Para a. isolamento dos DTC, as células mononucleares a partir de aspirados de medula óssea de doentes com NSCLC foram isolados por centrifugação em gradiente de FICOLL. As células foram então cito-centrifugadas em lâminas de vidro. Para detectar o DTC, uma coloração imunocitoquímica foi realizada de acordo com o método APAAP (fosfatase alcalina anti fosfatase alcalina), utilizando um anticorpo contra citoqueratinas (A45-B /B3, MICROMET, Martinsried, Alemanha) [16]. Um anticorpo do mesmo isotipo monoclonal de murino (MOPC 21, IgG1; Sigma-Aldrich) serviu como controlo negativo. pacientes positivos DTC foram utilizados para analisar a perda de 4q22.1 por análise de FISH. FISH foi realizada sobre as células de tumor que foram detectadas previamente por se a coloração com um anticorpo marcado com Cy3 anti-citoqueratina (A45-Cy3; MICROMET). Para fixação das células, foi usada solução B (Micromet). Após um passo de lavagem PBS, os sítios de ligação não específicos foram bloqueados com 10% de soro AB (Biotest AG, Dreieich, Alemanha). Outra lavagem de PBS foi seguido por 45 min A54-Cy3 tratamento com o anticorpo (1:300). As células foram novamente lavadas e DAPI (CellSearch) foi aplicada para a coloração nuclear. DTCs foram identificados de forma automatizada (Ariol digitalização, Leica Biosystems, Nussloch, Alemanha) e localizada com a Inglaterra Finder for re-identificação. Para a análise de FISH consecutivas, as células foram lavadas com PBS e incubadas durante 7 minutos num pré-aquecido proteinase K (0,1 ug /ml) solução de (Tris-HCl 20 mM pH 7,5, 0,2% ad CaCl2xH2O 50 ml de água destilada.). Em seguida, as células foram desidratadas numa série de etanol e desnaturados durante 5 minutos a 75 ° C (70% de formamida, 0,6 x SSC, pH 7,4). As células foram novamente desidratada e misturas de hibridação de sonda foram desnaturadas durante 5 min a 75 ° C. A hibridação foi realizada durante a noite a 37 ° C. lavagem pós-hibridação foi realizada em formamida a 50% /SSC 2x, em 2x SSC e em 0,1 x SSC a 45 ° C. Depois de aplicar DAPI, os DTCs foram realocados e os sinais fluorescentes de centrômero 3 e sondas RP11-1053C2 foram contados. Uma razão de 0,75 foi definida como uma perda

A análise estatística

Para a análise estatística, SPSS 21.0 para MAC (SPSS Inc., Chicago, IL) foi utilizada.. Correlação entre o número mudanças AI /cópia e os parâmetros clínico foram avaliadas pelo teste do qui-quadrado. A sobrevida global (OS) foi calculado como o período compreendido entre a data da cirurgia, quer a data da morte ou último follow-up, o que ocorrer primeiro no prazo de 60 meses. A sobrevida livre de doença (DFS) foi definido como o período compreendido entre a data da cirurgia até a data de recorrência ou de morte relacionada com o tumor, o que ocorrer primeiro no prazo de 60 meses. Pacientes vivos sem recorrência na última data de seguimento ou após 60 meses foram censurados. A mortalidade hospitalar (no prazo de 60 dias) levou à exclusão da análise de sobrevivência. A sobrevivência foi analisada por meio do teste de log-rank e plotados utilizando o método de Kaplan-Meier. Se não for especificado de outro modo, os resultados são apresentados como a sobrevivência mediana em meses, com intervalo de confiança de 95% (IC 95%). Para uma análise multivariada, modelo de risco de regressão de Cox foi utilizado para avaliar o valor prognóstico da AI /copiar alterações numéricas.
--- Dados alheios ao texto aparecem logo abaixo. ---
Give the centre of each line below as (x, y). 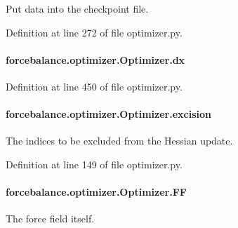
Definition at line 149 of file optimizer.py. (94, 164)
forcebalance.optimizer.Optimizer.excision (108, 114)
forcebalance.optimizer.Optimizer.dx (95, 59)
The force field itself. (50, 219)
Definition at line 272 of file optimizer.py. (94, 32)
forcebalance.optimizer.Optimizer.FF (96, 192)
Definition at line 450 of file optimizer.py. (94, 86)
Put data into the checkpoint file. (77, 8)
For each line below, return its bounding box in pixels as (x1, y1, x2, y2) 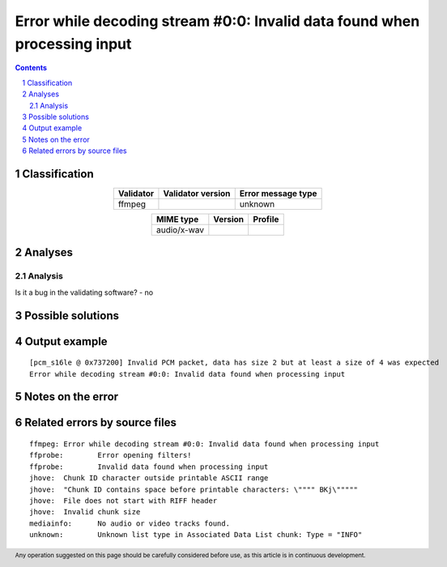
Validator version (163, 187, 231, 198)
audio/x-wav (155, 224, 204, 235)
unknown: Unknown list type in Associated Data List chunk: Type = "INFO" (29, 531, 363, 539)
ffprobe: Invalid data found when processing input (29, 462, 269, 471)
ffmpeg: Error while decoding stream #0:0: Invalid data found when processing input (29, 439, 380, 449)
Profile (253, 213, 279, 224)
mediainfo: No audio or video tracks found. (29, 518, 231, 528)
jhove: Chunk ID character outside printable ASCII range (29, 474, 269, 483)

Os resultados são apresentados como taxa de risco (HR) e IC 95%. declarações significativas referem-se a valores de P de testes bicaudais. 0,05

Resultados

microssatélites análise

O estudo de coorte utilizado para a análise de microssatélites consistiu de um total de carcinoma de 86 combinados e amostras de tecido normal de pacientes com câncer de pulmão que se submeteram à cirurgia. Uma análise de microssatélites foi realizada em um total de quatro regiões no cromossomo 4q, utilizando dois marcadores polimórficos para cada região. marcadores alélicas próximos uns dos outros revelaram freqüências altamente semelhantes de exclusão que levam a perda final de frequências heterozigosidade de 18,6% (

n =

16) na região 1; 23,3% (

n =

20) na região 2; 25,6% (

n =

22) na região 3 e 34,9% (

n =

30) na região 4. A taxa de casos não informativas variou de 16,3% a 36,0%, dependendo no marcador. O uso de dois marcadores para a detecção de AI em cada região, os casos não informativas poderia ser reduzida a intervalos de 2,3% para 15,1%. Regiões 1 e 3 tiveram resultados concordantes (Normal /prejuízo), enquanto que a região 2 continha três resultados disconcordant e região 4 continha um de cada. Todos os resultados foram disconcordant repetido e os resultados permaneceram idênticos, indicando um possível ponto de interrupção entre os marcadores. No total, 45,3% (

n =

39) revelou pelo menos uma perda de alelos dentro das regiões analisadas. Dentro desses pacientes, 17,9% (

n =

7) revelou uma perda em todas as regiões. resultados numéricos detalhados são apresentados no quadro 1 e S1 Figura, informação de apoio.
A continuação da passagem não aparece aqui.